> _Your task_:
Report each line of the entries below that has the word "Nepal" in it.

> _Input data_:
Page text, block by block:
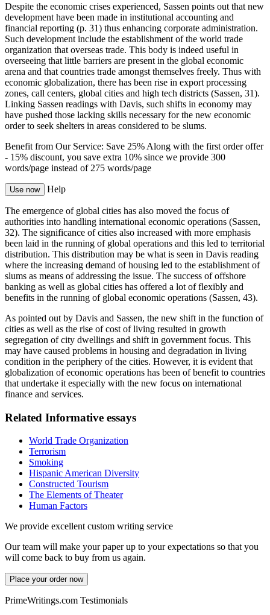
Despite the economic crises experienced, Sassen points out that new
development have been made in institutional accounting and
financial reporting (p. 31) thus enhancing corporate administration.
Such development include the establishment of the world trade
organization that overseas trade. This body is indeed useful in
overseeing that little barriers are present in the global economic
arena and that countries trade amongst themselves freely. Thus with
economic globalization, there has been rise in export processing
zones, call centers, global cities and high tech districts (Sassen, 31).
Linking Sassen readings with Davis, such shifts in economy may
have pushed those lacking skills necessary for the new economic
order to seek shelters in areas considered to be slums.
Benefit from Our Service: Save 25% Along with the first order offer
- 15% discount, you save extra 10% since we provide 300
words/page instead of 275 words/page
Use now Help
The emergence of global cities has also moved the focus of
authorities into handling international economic operations (Sassen,
32). The significance of cities also increased with more emphasis
been laid in the running of global operations and this led to territorial
distribution. This distribution may be what is seen in Davis reading
where the increasing demand of housing led to the establishment of
slums as means of addressing the issue. The success of offshore
banking as well as global cities has offered a lot of flexibly and
benefits in the running of global economic operations (Sassen, 43).
As pointed out by Davis and Sassen, the new shift in the function of
cities as well as the rise of cost of living resulted in growth
segregation of city dwellings and shift in government focus. This
may have caused problems in housing and degradation in living
condition in the periphery of the cities. However, it is evident that
globalization of economic operations has been of benefit to countries
that undertake it especially with the new focus on international
finance and services.
Related Informative essays
World Trade Organization
Terrorism
Smoking
Hispanic American Diversity
Constructed Tourism
The Elements of Theater
Human Factors
We provide excellent custom writing service
Our team will make your paper up to your expectations so that you
will come back to buy from us again.
Place your order now
PrimeWritings.com Testimonials
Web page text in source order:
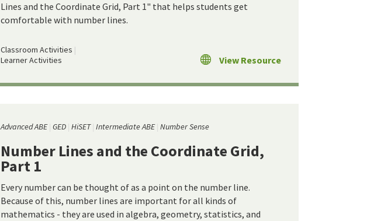
Lines and the Coordinate Grid, Part 1" that helps students get
comfortable with number lines.
Classroom Activities
Learner Activities
View Resource
Advanced ABE GED HiSET Intermediate ABE Number Sense
Number Lines and the Coordinate Grid,
Part 1
Every number can be thought of as a point on the number line.
Because of this, number lines are important for all kinds of
mathematics - they are used in algebra, geometry, statistics, and
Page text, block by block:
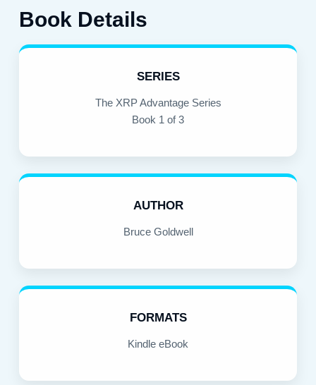
Book Details
SERIES
The XRP Advantage Series
Book 1 of 3
AUTHOR
Bruce Goldwell
FORMATS
Kindle eBook
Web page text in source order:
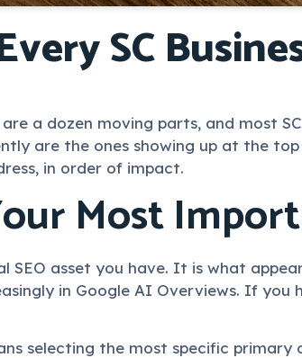
SC
a dozen moving parts, and most
are the ones showing up at the
in order of impact.
Most
SEO asset you have. It is what
in Google AI Overviews. If you
selecting the most specific
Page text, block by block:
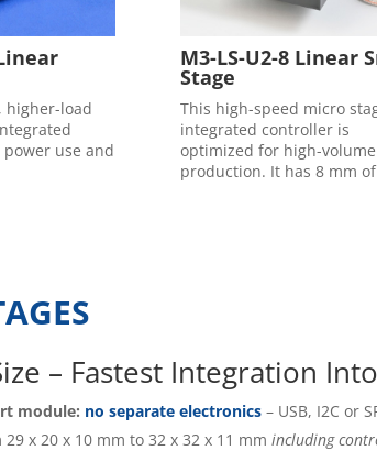
higher-load
use and
M3-LS-U2-8 Linear
Stage
This high-speed micro
integrated controller is
optimized for high-volume
production. It has 8 mm
– Fastest Integration
module: no separate electronics – USB, I2C or
x 20 x 10 mm to 32 x 32 x 11 mm including
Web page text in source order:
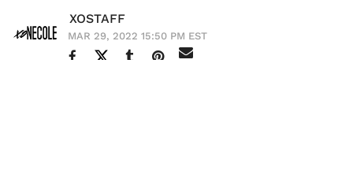
XOSTAFF
MAR 29, 2022 15:50 PM EST
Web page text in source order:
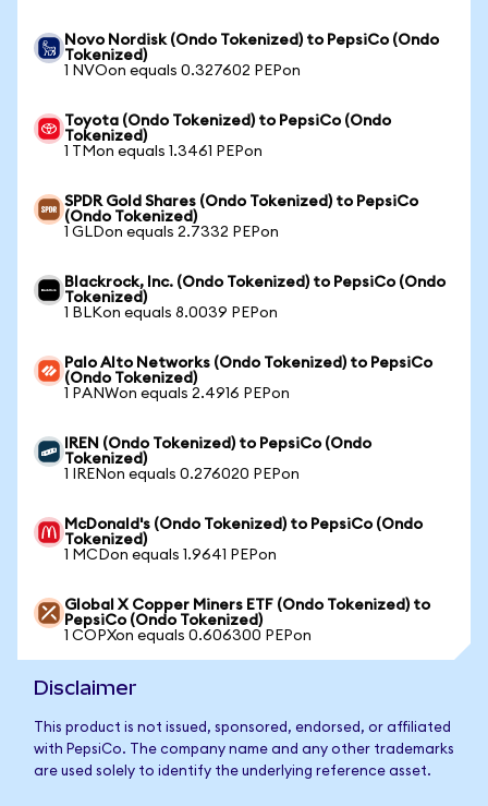
Novo Nordisk (Ondo Tokenized) to PepsiCo (Ondo
Tokenized)
1 NVOon equals 0.327602 PEPon
Toyota (Ondo Tokenized) to PepsiCo (Ondo
Tokenized)
1 TMon equals 1.3461 PEPon
SPDR Gold Shares (Ondo Tokenized) to PepsiCo
(Ondo Tokenized)
1 GLDon equals 2.7332 PEPon
Blackrock, Inc. (Ondo Tokenized) to PepsiCo (Ondo
Tokenized)
1 BLKon equals 8.0039 PEPon
Palo Alto Networks (Ondo Tokenized) to PepsiCo
(Ondo Tokenized)
1 PANWon equals 2.4916 PEPon
IREN (Ondo Tokenized) to PepsiCo (Ondo
Tokenized)
1 IRENon equals 0.276020 PEPon
McDonald's (Ondo Tokenized) to PepsiCo (Ondo
Tokenized)
1 MCDon equals 1.9641 PEPon
Global X Copper Miners ETF (Ondo Tokenized) to
PepsiCo (Ondo Tokenized)
1 COPXon equals 0.606300 PEPon
Disclaimer
This product is not issued, sponsored, endorsed, or affiliated
with PepsiCo. The company name and any other trademarks
are used solely to identify the underlying reference asset.
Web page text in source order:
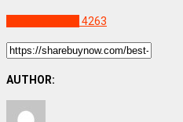
4263
AUTHOR:
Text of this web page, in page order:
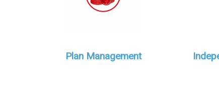
Plan Management
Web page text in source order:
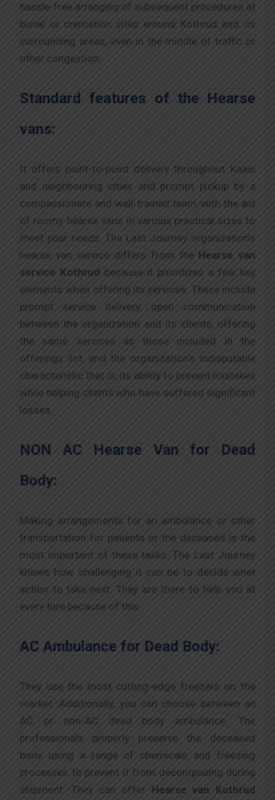
hassle-free arranging of subsequent procedures at
burial or cremation sites around Kothrud and its
surrounding areas, even in the middle of traffic or
other congestion.
Standard features of the Hearse
vans:
It offers point-to-point delivery throughout Kaasi
and neighbouring cities and prompt pickup by a
compassionate and well-trained team, with the aid
of roomy hearse vans in various practical sizes to
meet your needs. The Last Journey organization’s
hearse van service differs from theHearse van
service Kothrud because it prioritizes a few key
elements when offering its services. These include
prompt service delivery, open communication
between the organization and its clients, offering
the same services as those included in the
offerings list, and the organization’s indisputable
characteristic that is, its ability to prevent mistakes
while helping clients who have suffered significant
losses.
NON AC Hearse Van for Dead
Body:
Making arrangements for an ambulance or other
transportation for patients or the deceased is the
most important of these tasks. The Last Journey
knows how challenging it can be to decide what
action to take next. They are there to help you at
every turn because of this.
AC Ambulance for Dead Body:
They use the most cutting-edge freezers on the
market. Additionally, you can choose between an
AC or non-AC dead body ambulance. The
professionals properly preserve the deceased
body using a range of chemicals and freezing
processes to prevent it from decomposing during
shipment. They can offer Hearse van Kothrud
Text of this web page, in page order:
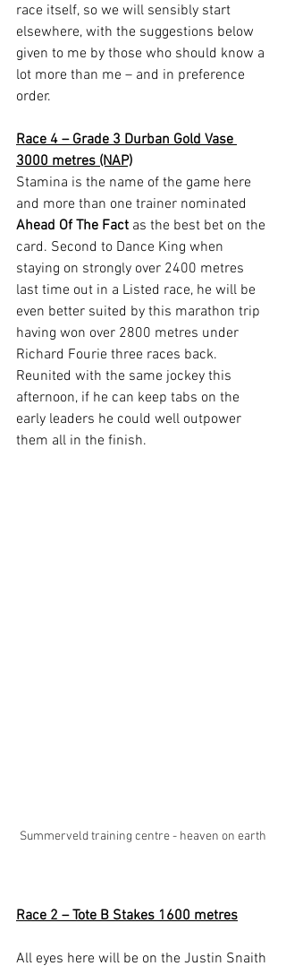
race itself, so we will sensibly start
elsewhere, with the suggestions below
given to me by those who should know a
lot more than me – and in preference
order.
Race 4 – Grade 3 Durban Gold Vase
3000 metres (NAP)
Stamina is the name of the game here
and more than one trainer nominated
Ahead Of The Fact as the best bet on the
card. Second to Dance King when
staying on strongly over 2400 metres
last time out in a Listed race, he will be
even better suited by this marathon trip
having won over 2800 metres under
Richard Fourie three races back.
Reunited with the same jockey this
afternoon, if he can keep tabs on the
early leaders he could well outpower
them all in the finish.
Summerveld training centre - heaven on earth
Race 2 – Tote B Stakes 1600 metres
All eyes here will be on the Justin Snaith
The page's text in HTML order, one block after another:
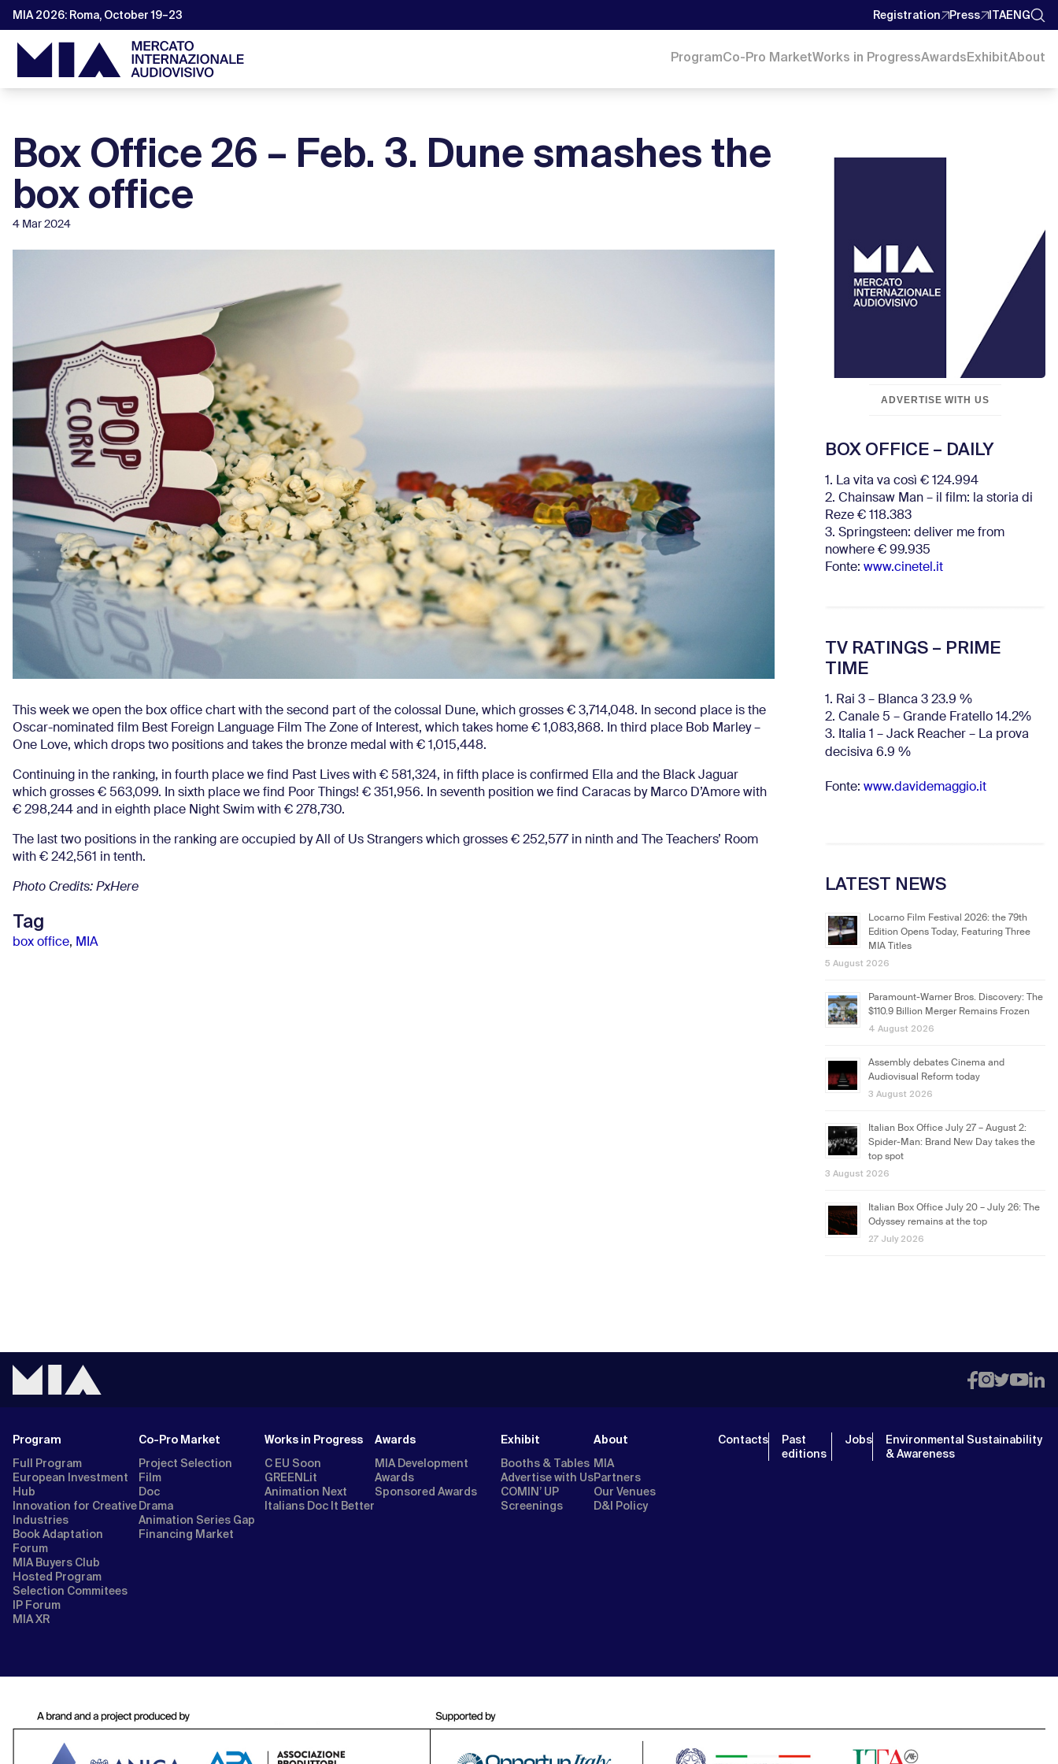
MIA 2026: Roma, October 19–23 Registration Press ITAENG
ProgramCo-Pro MarketWorks in ProgressAwardsExhibitAbout
Box Office 26 – Feb. 3. Dune smashes the
box office
4 Mar 2024
This week we open the box office chart with the second part of the colossal Dune, which grosses € 3,714,048. In second place is the
Oscar-nominated film Best Foreign Language Film The Zone of Interest, which takes home € 1,083,868. In third place Bob Marley –
One Love, which drops two positions and takes the bronze medal with € 1,015,448.
Continuing in the ranking, in fourth place we find Past Lives with € 581,324, in fifth place is confirmed Ella and the Black Jaguar
which grosses € 563,099. In sixth place we find Poor Things! € 351,956. In seventh position we find Caracas by Marco D’Amore with
€ 298,244 and in eighth place Night Swim with € 278,730.
The last two positions in the ranking are occupied by All of Us Strangers which grosses € 252,577 in ninth and The Teachers’ Room
with € 242,561 in tenth.
Photo Credits: PxHere
Tag
box office, MIA
ADVERTISE WITH US
BOX OFFICE – DAILY
1. La vita va così € 124.994
2. Chainsaw Man – il film: la storia di
Reze € 118.383
3. Springsteen: deliver me from
nowhere € 99.935
Fonte: www.cinetel.it
TV RATINGS – PRIME
TIME
1. Rai 3 – Blanca 3 23.9 %
2. Canale 5 – Grande Fratello 14.2%
3. Italia 1 – Jack Reacher – La prova
decisiva 6.9 %
Fonte: www.davidemaggio.it
LATEST NEWS
Locarno Film Festival 2026: the 79th
Edition Opens Today, Featuring Three
MIA Titles
5 August 2026
Paramount-Warner Bros. Discovery: The
$110.9 Billion Merger Remains Frozen
4 August 2026
Assembly debates Cinema and
Audiovisual Reform today
3 August 2026
Italian Box Office July 27 – August 2:
Spider-Man: Brand New Day takes the
top spot
3 August 2026
Italian Box Office July 20 – July 26: The
Odyssey remains at the top
27 July 2026
Program
Full Program
European Investment
Hub
Innovation for Creative
Industries
Book Adaptation
Forum
MIA Buyers Club
Hosted Program
Selection Commitees
IP Forum
MIA XR
Co-Pro Market
Project Selection
Film
Doc
Drama
Animation Series Gap
Financing Market
Works in Progress
C EU Soon
GREENLit
Animation Next
Italians Doc It Better
Awards
MIA Development
Awards
Sponsored Awards
Exhibit
Booths & Tables
Advertise with Us
COMIN’ UP
Screenings
About
MIA
Partners
Our Venues
D&I Policy
Contacts
Past
editions
Jobs
Environmental Sustainability
& Awareness
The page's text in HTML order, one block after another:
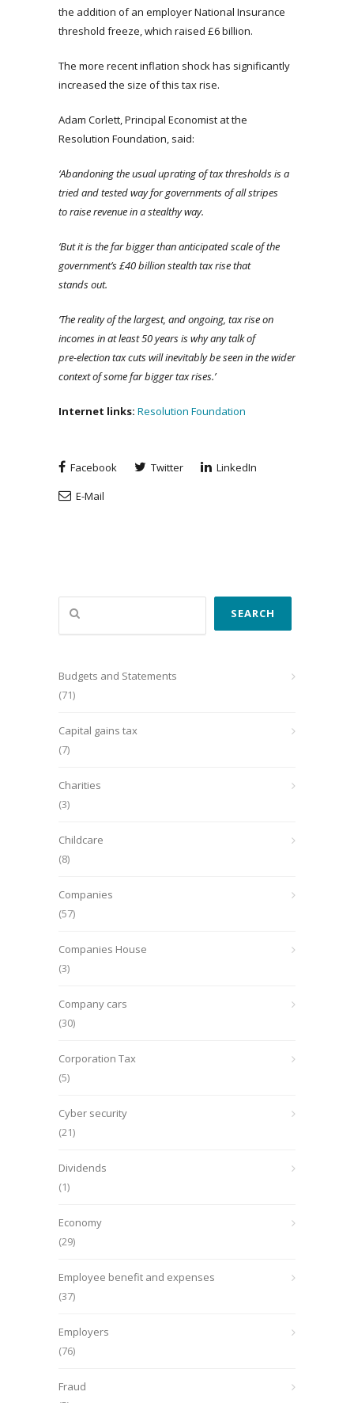
the addition of an employer National Insurance
threshold freeze, which raised £6 billion.
The more recent inflation shock has significantly
increased the size of this tax rise.
Adam Corlett, Principal Economist at the
Resolution Foundation, said:
‘Abandoning the usual uprating of tax thresholds is a
tried and tested way for governments of all stripes
to raise revenue in a stealthy way.
‘But it is the far bigger than anticipated scale of the
government’s £40 billion stealth tax rise that
stands out.
‘The reality of the largest, and ongoing, tax rise on
incomes in at least 50 years is why any talk of
pre-election tax cuts will inevitably be seen in the wider
context of some far bigger tax rises.’
Internet links: Resolution Foundation
Facebook Twitter
LinkedIn
E-Mail
Search
SEARCH
Budgets and Statements
(71)
Capital gains tax
(7)
Charities
(3)
Childcare
(8)
Companies
(57)
Companies House
(3)
Company cars
(30)
Corporation Tax
(5)
Cyber security
(21)
Dividends
(1)
Economy
(29)
Employee benefit and expenses
(37)
Employers
(76)
Fraud
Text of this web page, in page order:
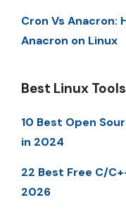
Cron Vs Anacron:
Anacron on Linux
Best Linux Tools
10 Best Open
in 2024
22 Best Free C/
2026
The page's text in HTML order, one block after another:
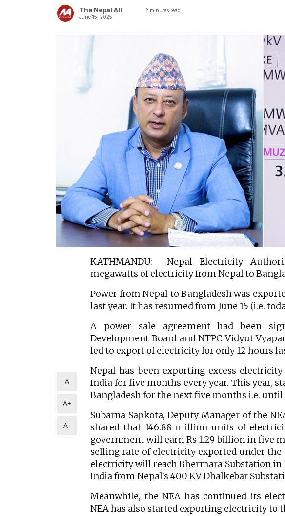
The Nepal All
June 15, 2025
2 minutes read
A
A+
A-
KATHMANDU: Nepal Electricity
megawatts of electricity from Nepal to
Power from Nepal to Bangladesh was
last year. It has resumed from June 15 (i.e.
A power sale agreement had been
Development Board and NTPC Vidyut
led to export of electricity for only 12 hours
Nepal has been exporting excess
India for five months every year. This year,
Bangladesh for the next five months i.e. until
Subarna Sapkota, Deputy Manager of the
shared that 146.88 million units of
government will earn Rs 1.29 billion in five
selling rate of electricity exported under the
electricity will reach Bhermara Substation
India from Nepal’s 400 KV Dhalkebar
Meanwhile, the NEA has continued its
NEA has also started exporting electricity to
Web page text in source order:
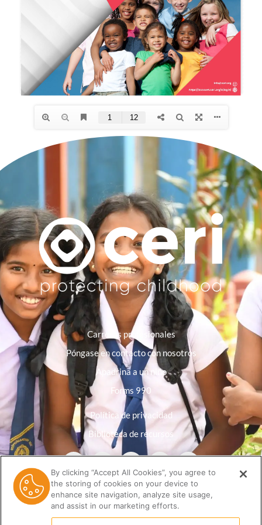
Carreras profesionales
Póngase en contacto con nosotros
Apadrina a un niño
Forms 990
Política de privacidad
Biblioteca de recursos
By clicking “Accept All Cookies”, you agree to
the storing of cookies on your device to
enhance site navigation, analyze site usage,
and assist in our marketing efforts.

> _Exercise result_:
The Nepal All
KATHMANDU: Nepal Electricity
megawatts of electricity from Nepal to
Power from Nepal to Bangladesh was
Nepal has been exporting excess
India from Nepal’s 400 KV Dhalkebar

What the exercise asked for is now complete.